How to check the integrity of a set of files with md5deep



  • Integrity of files

    If you want to check the integrity of a bunch of files you can do it with md5deep, which can be thought of as a recursive version of md5sum. It was initially designed for forensic work.

    If a file has the same hash as another file they are identical. If you save the md5 hash of a file and later recheck it, you can be sure the file hasn't been changed, corrupted or tampered with.

    Installation on Debian

    You'll find it in the package md5deep.

    apt install md5deep
    

    Inside the package you'll also find sha256deep and some other good stuff. Use sha256deep instead if you want to use sha256 hash. It's better and actually more secure than md5 but might be slower. You use it in the exact the same way though.

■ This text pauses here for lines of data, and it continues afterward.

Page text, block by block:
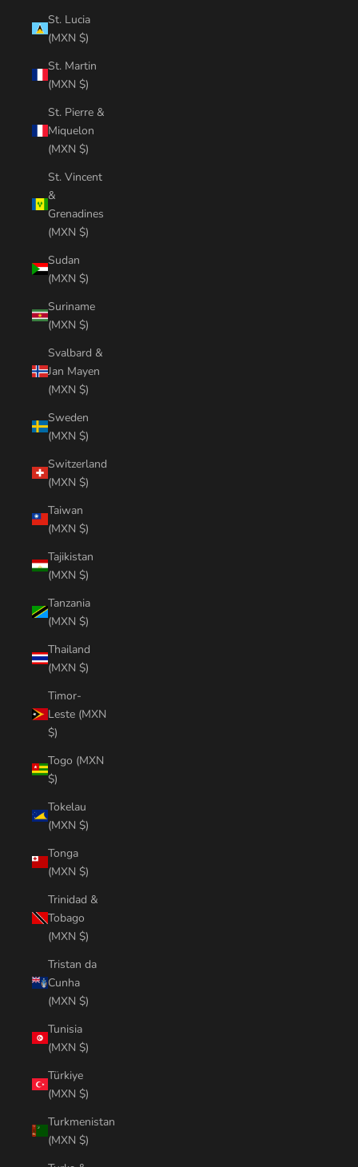
St. Lucia
(MXN $)
St. Martin
(MXN $)
St. Pierre &
Miquelon
(MXN $)
St. Vincent
&
Grenadines
(MXN $)
Sudan
(MXN $)
Suriname
(MXN $)
Svalbard &
Jan Mayen
(MXN $)
Sweden
(MXN $)
Switzerland
(MXN $)
Taiwan
(MXN $)
Tajikistan
(MXN $)
Tanzania
(MXN $)
Thailand
(MXN $)
Timor-
Leste (MXN
$)
Togo (MXN
$)
Tokelau
(MXN $)
Tonga
(MXN $)
Trinidad &
Tobago
(MXN $)
Tristan da
Cunha
(MXN $)
Tunisia
(MXN $)
Türkiye
(MXN $)
Turkmenistan
(MXN $)
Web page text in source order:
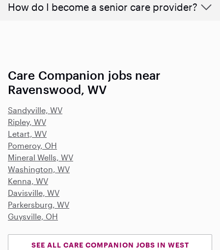
How do I become a senior care provider?
Care Companion jobs near
Ravenswood, WV
Sandyville, WV
Ripley, WV
Letart, WV
Pomeroy, OH
Mineral Wells, WV
Washington, WV
Kenna, WV
Davisville, WV
Parkersburg, WV
Guysville, OH
SEE ALL CARE COMPANION JOBS IN WEST
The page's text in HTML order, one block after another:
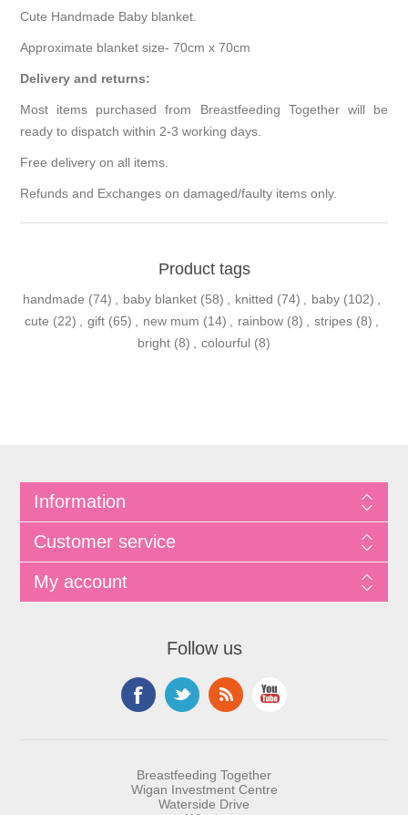
Cute Handmade Baby blanket.
Approximate blanket size- 70cm x 70cm
Delivery and returns:
Most items purchased from Breastfeeding Together will be
ready to dispatch within 2-3 working days.
Free delivery on all items.
Refunds and Exchanges on damaged/faulty items only.
Product tags
handmade (74) baby blanket (58) knitted (74) baby (102)
cute (22) gift (65) new mum (14) rainbow (8) stripes (8)
bright (8) colourful (8)
Information
Customer service
My account
Follow us
Breastfeeding Together
Wigan Investment Centre
Waterside Drive
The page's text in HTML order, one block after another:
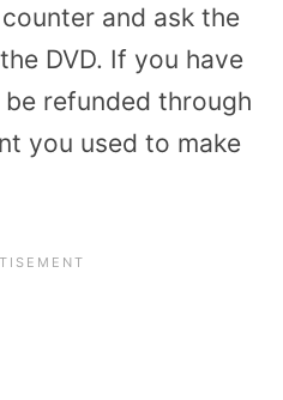
and ask the
DVD. If you have
refunded through
you used to make

    Besides linux it's also available on other OSs such as Windows, MacOS. You can build it from source too. https://github.com/jessek/hashdeep

    Create MD5 signatures

    md5deep -rl /check_this_dir/* > files.md5
    

    This will create a text file (files.md5) with the md5 hash of all files (*) in the "/check_this_dir" directory.

    Check MD5 signatures

    md5deep -rlX files.md5 /check_this_dir/*
    

    It will return the files that don't match. So if any file has been changed, it will show up.

    Common Options

    -r is to go into subdirectories as well
    -l is to use local paths instead of absolute paths
    -X is to do check the signatures

    -e is if you want to see the progress while it's working.

    Find more info on basic usage with examples here:
    http://md5deep.sourceforge.net/start-md5deep.html#basic

    Example

    Let's check that our files in /boot and it's sub-directories stays intact.

    First let's create an md5 file that we will compare with.

    md5deep -r /boot/ > boot.md5
    

    Let's verify the files have not been tampered with.

    md5deep -rX boot.md5 /boot/ 
    

    If a file or several files has been changed it will return the file and the new hash (exit code 1).
    If all is good it will not return anything (exit code 0).